(Exercise directions)
Pictures in the entries below are excluded; copy only the lines from the one containing "Firmware (163, 24, 207, 36)" to the one containing "Apply for Scholarships [83, 113]", both included.

[Stored items from a collection]
⟨
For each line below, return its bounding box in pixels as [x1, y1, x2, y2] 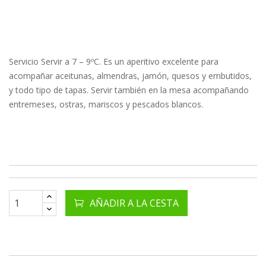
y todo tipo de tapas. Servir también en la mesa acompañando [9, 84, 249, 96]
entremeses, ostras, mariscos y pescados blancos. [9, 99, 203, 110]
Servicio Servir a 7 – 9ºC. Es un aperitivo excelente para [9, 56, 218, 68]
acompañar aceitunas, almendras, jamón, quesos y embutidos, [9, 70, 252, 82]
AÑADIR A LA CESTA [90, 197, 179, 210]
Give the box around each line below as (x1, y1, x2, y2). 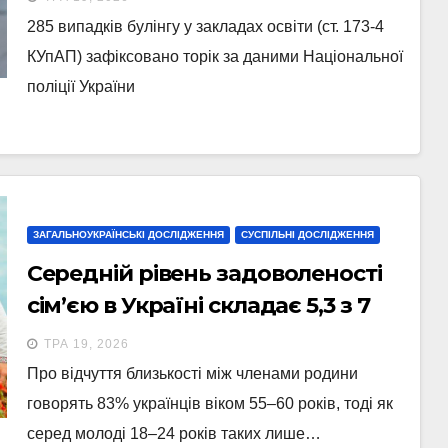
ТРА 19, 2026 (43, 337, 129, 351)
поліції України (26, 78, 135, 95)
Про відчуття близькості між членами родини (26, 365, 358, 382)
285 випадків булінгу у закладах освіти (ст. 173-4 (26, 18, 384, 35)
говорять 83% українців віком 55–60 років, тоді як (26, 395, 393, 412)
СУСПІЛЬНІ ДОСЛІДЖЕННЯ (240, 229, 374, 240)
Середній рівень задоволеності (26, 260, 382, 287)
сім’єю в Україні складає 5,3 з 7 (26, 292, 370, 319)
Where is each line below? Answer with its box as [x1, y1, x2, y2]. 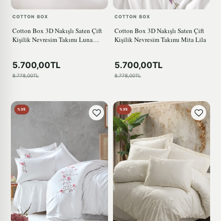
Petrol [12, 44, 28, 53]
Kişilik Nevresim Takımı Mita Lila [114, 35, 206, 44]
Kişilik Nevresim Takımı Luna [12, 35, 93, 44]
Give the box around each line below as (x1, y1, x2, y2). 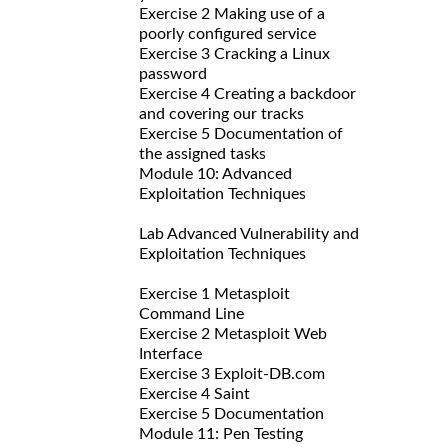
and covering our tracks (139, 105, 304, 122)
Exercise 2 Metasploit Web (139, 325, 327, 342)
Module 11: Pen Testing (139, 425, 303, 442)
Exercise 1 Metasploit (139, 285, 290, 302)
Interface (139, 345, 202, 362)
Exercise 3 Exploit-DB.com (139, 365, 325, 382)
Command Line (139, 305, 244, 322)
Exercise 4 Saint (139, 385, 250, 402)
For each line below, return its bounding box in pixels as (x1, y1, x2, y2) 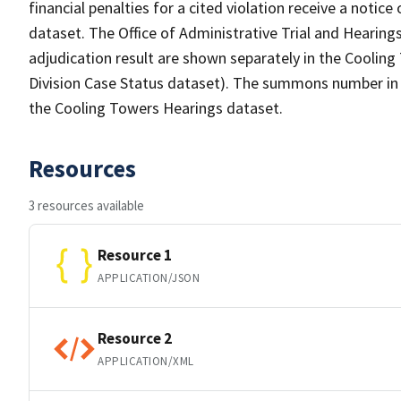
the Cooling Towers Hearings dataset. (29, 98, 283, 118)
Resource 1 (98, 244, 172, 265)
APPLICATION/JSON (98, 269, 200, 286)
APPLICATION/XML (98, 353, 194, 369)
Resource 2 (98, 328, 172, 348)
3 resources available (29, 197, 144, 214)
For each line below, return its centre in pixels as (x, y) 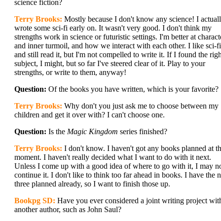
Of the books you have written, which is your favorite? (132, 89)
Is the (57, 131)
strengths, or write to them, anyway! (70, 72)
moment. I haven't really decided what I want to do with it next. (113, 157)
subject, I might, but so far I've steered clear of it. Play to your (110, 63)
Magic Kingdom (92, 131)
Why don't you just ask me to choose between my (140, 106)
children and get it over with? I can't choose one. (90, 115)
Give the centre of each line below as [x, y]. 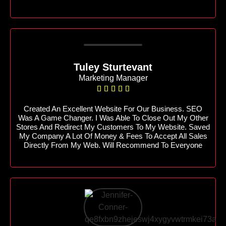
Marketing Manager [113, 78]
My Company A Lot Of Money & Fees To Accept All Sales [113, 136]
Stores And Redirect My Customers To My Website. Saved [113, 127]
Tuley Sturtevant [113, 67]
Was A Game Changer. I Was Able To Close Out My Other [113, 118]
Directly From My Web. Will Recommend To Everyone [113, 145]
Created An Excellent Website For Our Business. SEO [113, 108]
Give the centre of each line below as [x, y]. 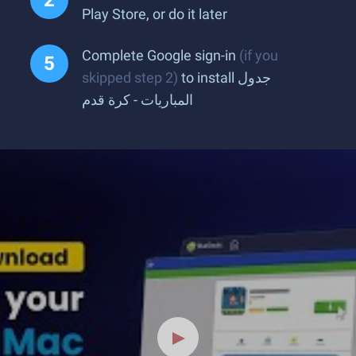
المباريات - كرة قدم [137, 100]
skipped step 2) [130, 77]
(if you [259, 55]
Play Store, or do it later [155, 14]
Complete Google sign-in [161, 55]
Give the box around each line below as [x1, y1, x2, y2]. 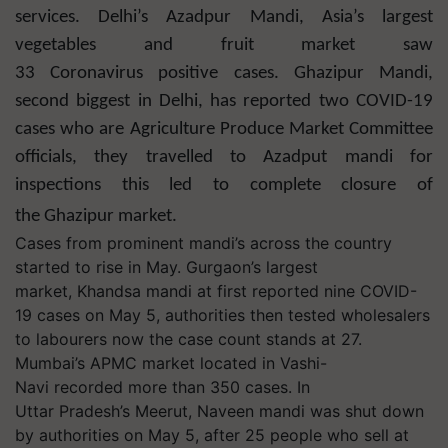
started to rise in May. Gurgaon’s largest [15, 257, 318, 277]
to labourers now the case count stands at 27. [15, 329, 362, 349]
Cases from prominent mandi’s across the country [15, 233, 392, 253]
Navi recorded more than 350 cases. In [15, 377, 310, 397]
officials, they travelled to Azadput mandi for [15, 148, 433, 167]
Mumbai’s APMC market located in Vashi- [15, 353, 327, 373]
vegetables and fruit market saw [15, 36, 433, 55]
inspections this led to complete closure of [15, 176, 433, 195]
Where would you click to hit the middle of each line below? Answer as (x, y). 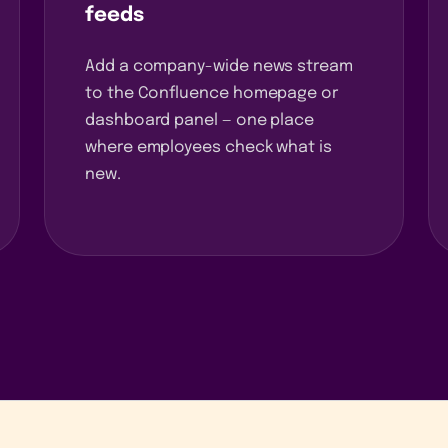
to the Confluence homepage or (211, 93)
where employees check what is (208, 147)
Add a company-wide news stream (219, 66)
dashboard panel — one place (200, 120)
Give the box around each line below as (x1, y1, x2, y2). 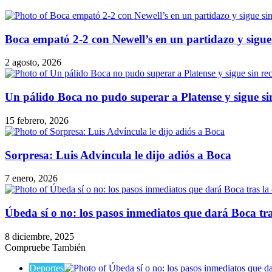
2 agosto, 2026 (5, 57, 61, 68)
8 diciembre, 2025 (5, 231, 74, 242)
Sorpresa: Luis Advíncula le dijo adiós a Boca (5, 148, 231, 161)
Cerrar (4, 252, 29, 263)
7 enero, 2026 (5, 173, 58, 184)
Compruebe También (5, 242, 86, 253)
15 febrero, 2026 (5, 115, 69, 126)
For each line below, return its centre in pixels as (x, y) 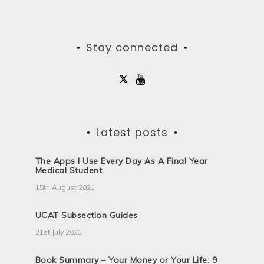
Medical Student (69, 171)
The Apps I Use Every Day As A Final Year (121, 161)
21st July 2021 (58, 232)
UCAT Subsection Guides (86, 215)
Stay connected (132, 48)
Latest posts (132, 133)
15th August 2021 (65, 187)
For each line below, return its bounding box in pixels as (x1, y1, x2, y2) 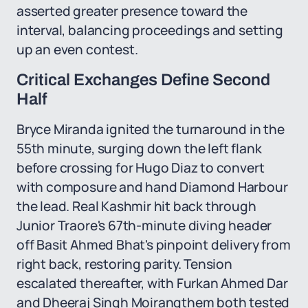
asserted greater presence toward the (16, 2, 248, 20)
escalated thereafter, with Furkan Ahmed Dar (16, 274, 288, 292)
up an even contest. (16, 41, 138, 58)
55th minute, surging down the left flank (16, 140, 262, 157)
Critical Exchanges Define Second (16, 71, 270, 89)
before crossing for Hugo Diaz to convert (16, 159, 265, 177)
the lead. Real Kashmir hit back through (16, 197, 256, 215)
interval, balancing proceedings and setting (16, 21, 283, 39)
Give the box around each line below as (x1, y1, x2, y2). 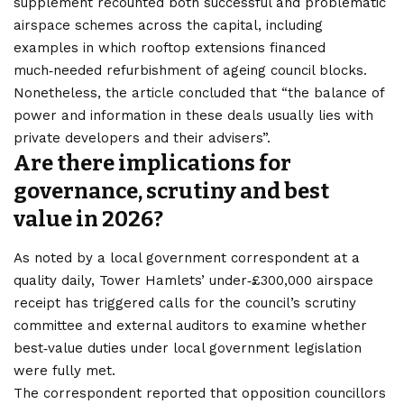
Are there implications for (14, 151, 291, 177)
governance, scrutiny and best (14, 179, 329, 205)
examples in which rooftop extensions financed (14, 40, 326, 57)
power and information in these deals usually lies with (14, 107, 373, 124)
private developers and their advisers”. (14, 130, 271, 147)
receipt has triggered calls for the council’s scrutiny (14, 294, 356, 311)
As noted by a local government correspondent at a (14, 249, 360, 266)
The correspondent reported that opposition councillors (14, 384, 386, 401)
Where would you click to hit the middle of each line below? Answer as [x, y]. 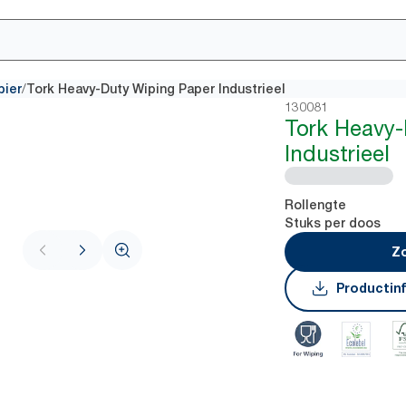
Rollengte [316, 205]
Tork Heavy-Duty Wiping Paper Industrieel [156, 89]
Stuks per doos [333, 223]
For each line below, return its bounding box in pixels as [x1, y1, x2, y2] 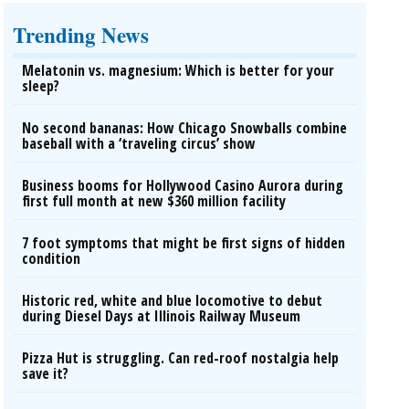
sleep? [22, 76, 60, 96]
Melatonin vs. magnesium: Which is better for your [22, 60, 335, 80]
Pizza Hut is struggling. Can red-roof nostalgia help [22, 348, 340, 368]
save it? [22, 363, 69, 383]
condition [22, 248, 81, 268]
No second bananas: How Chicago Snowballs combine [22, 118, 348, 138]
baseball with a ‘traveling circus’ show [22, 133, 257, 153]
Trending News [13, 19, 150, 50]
⟩
⟨
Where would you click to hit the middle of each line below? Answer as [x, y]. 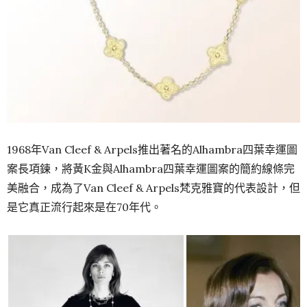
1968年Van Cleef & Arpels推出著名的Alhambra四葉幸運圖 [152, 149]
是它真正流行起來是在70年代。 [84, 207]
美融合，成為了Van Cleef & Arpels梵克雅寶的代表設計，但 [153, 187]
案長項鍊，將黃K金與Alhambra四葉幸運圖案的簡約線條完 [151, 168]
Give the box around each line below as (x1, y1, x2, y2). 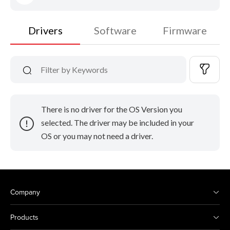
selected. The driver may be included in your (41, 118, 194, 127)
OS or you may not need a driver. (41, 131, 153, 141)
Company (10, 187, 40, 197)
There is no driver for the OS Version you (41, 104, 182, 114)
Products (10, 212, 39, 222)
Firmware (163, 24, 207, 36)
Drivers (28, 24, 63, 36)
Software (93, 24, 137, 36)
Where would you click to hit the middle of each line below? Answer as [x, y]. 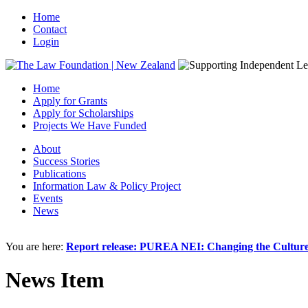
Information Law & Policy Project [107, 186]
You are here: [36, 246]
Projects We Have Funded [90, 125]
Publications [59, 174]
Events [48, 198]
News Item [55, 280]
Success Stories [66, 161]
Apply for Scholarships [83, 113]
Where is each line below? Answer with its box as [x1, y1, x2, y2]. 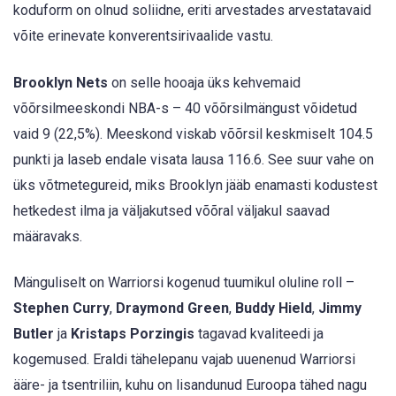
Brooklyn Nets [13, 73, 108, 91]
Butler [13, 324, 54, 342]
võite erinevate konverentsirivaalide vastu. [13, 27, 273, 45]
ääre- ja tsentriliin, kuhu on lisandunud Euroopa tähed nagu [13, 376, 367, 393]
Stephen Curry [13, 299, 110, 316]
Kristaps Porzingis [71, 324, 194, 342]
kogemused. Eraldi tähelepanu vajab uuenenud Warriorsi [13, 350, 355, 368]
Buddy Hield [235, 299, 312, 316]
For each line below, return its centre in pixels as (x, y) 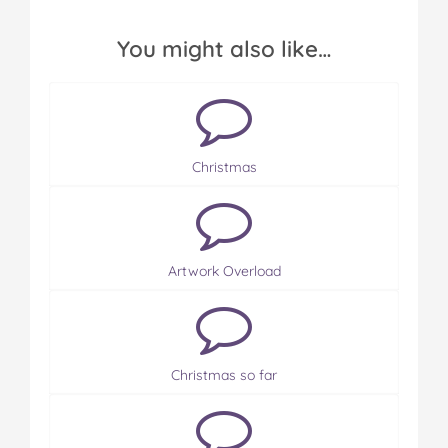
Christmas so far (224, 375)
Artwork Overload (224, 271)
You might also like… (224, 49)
⟩
(Response for this exercise)
Firmware (163, 24, 207, 36)
Drivers (28, 24, 63, 36)
Software (93, 24, 137, 36)
Where would you click to hit the middle of each line below? Answer as [x, y]. 
Information Law & Policy Project [107, 186]
You are here: [36, 246]
Projects We Have Funded [90, 125]
Publications [59, 174]
Events [48, 198]
News Item [55, 280]
Success Stories [66, 161]
Apply for Scholarships [83, 113]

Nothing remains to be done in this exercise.